- TASK TO CARRY OUT:
In the listing that follows, the lines starting at the one containing "In order to" and ending at the one containing "you must run the command below. With this" are to be returned exactly, both boundary lines included, and no others.

- DATA LISTING:

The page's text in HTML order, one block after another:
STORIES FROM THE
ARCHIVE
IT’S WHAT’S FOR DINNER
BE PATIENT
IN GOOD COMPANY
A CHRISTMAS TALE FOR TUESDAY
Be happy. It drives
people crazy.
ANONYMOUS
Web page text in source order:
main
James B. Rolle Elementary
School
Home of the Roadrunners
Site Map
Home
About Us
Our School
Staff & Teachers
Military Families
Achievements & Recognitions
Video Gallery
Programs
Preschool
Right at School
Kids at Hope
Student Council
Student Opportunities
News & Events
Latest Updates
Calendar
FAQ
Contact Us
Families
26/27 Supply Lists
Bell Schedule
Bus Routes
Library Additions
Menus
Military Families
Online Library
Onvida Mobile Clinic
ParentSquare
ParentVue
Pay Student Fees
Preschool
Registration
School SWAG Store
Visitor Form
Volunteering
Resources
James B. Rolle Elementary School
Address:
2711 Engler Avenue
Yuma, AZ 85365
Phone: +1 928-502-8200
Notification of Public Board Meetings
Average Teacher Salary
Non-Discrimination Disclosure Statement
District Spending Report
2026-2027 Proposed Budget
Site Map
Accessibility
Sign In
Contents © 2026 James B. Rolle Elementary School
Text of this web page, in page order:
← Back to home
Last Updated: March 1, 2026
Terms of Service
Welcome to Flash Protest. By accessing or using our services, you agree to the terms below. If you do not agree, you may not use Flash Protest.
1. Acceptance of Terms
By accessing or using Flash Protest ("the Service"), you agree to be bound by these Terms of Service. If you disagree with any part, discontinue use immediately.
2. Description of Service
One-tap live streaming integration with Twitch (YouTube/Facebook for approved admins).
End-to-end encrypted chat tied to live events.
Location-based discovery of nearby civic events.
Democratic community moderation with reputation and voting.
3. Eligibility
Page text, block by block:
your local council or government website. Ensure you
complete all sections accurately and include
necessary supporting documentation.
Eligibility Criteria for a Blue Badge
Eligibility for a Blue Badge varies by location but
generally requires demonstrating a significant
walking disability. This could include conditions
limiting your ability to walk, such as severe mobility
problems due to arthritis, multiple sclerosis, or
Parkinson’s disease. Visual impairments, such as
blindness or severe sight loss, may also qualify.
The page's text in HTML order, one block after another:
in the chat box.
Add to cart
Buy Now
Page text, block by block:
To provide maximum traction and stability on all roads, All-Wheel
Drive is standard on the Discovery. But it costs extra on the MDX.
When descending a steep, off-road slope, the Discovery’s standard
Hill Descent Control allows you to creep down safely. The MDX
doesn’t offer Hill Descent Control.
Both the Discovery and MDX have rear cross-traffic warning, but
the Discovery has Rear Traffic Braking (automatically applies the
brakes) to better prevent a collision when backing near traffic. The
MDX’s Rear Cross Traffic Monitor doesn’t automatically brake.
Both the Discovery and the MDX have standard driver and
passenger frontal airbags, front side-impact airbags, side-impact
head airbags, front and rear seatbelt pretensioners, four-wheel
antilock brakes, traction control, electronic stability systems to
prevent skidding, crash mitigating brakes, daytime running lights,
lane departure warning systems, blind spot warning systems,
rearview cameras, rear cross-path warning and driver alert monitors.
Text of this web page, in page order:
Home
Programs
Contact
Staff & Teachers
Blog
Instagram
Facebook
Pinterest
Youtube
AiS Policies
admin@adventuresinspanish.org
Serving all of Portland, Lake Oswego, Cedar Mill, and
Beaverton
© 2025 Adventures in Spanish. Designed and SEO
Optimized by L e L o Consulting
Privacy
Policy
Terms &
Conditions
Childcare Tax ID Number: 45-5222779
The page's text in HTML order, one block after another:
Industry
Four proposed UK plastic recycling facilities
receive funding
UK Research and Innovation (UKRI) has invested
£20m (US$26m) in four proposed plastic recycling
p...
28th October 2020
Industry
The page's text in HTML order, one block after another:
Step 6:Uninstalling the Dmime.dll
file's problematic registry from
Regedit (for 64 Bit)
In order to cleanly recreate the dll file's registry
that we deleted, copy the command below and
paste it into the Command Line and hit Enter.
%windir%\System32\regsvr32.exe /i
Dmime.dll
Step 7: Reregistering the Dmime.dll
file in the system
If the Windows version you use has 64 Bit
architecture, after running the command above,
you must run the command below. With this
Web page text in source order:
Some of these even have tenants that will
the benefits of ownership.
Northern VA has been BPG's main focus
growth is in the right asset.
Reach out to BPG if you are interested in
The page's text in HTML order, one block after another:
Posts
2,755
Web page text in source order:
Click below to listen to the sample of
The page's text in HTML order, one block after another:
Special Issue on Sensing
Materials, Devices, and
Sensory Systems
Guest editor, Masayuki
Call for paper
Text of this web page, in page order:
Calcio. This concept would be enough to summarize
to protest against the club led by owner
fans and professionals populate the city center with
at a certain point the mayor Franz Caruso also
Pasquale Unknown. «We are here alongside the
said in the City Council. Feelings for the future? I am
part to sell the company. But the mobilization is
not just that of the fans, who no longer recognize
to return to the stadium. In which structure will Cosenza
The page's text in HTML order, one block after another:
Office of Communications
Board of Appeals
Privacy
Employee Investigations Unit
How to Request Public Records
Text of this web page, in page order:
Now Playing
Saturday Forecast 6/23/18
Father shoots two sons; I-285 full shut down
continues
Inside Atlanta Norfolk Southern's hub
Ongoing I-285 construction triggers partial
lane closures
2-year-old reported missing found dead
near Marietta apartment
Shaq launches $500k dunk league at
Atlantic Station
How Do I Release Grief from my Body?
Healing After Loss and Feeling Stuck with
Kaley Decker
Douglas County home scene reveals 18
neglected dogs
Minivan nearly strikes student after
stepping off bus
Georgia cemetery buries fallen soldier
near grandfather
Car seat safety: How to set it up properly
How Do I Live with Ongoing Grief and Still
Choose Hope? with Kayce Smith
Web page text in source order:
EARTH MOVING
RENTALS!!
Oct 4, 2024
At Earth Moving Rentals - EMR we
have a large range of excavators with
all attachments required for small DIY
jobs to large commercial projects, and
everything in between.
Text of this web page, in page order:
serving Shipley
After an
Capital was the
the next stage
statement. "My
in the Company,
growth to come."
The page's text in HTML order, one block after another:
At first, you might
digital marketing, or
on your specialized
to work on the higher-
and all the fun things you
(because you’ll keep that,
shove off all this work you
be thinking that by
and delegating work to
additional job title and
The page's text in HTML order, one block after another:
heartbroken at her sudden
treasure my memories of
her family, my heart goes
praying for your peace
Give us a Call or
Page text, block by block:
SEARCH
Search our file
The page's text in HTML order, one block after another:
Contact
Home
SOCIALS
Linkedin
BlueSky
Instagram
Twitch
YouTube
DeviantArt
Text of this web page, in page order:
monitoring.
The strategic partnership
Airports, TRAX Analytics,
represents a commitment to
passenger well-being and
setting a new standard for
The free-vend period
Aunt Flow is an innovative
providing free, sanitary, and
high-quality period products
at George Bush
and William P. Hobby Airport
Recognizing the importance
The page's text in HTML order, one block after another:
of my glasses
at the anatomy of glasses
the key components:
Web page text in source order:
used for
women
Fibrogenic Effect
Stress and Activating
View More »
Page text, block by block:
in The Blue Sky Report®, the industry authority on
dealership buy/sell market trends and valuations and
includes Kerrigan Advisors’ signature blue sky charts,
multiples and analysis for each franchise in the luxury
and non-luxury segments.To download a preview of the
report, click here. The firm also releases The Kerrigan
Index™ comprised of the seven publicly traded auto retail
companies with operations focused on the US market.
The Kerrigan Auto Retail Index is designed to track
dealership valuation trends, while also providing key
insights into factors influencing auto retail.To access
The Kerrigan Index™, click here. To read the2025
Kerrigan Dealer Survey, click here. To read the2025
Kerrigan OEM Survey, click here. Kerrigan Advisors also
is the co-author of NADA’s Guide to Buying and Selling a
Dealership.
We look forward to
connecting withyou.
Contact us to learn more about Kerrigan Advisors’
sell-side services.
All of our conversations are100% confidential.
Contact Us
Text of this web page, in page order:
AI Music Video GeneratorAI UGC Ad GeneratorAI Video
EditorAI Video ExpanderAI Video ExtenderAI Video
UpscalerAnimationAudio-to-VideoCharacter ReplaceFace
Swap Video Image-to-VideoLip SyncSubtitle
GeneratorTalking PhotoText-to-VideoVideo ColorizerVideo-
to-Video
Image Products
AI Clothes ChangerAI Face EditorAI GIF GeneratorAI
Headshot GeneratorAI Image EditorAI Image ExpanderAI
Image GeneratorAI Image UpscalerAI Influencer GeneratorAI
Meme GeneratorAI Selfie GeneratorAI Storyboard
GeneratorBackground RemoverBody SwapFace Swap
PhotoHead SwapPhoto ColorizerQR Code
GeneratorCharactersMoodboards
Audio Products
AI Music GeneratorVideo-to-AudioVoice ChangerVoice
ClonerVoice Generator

- ANSWER FOR THIS EXERCISE:
In order to cleanly recreate the dll file's registry
that we deleted, copy the command below and
paste it into the Command Line and hit Enter.
%windir%\System32\regsvr32.exe /i
Dmime.dll
Step 7: Reregistering the Dmime.dll
file in the system
If the Windows version you use has 64 Bit
architecture, after running the command above,
you must run the command below. With this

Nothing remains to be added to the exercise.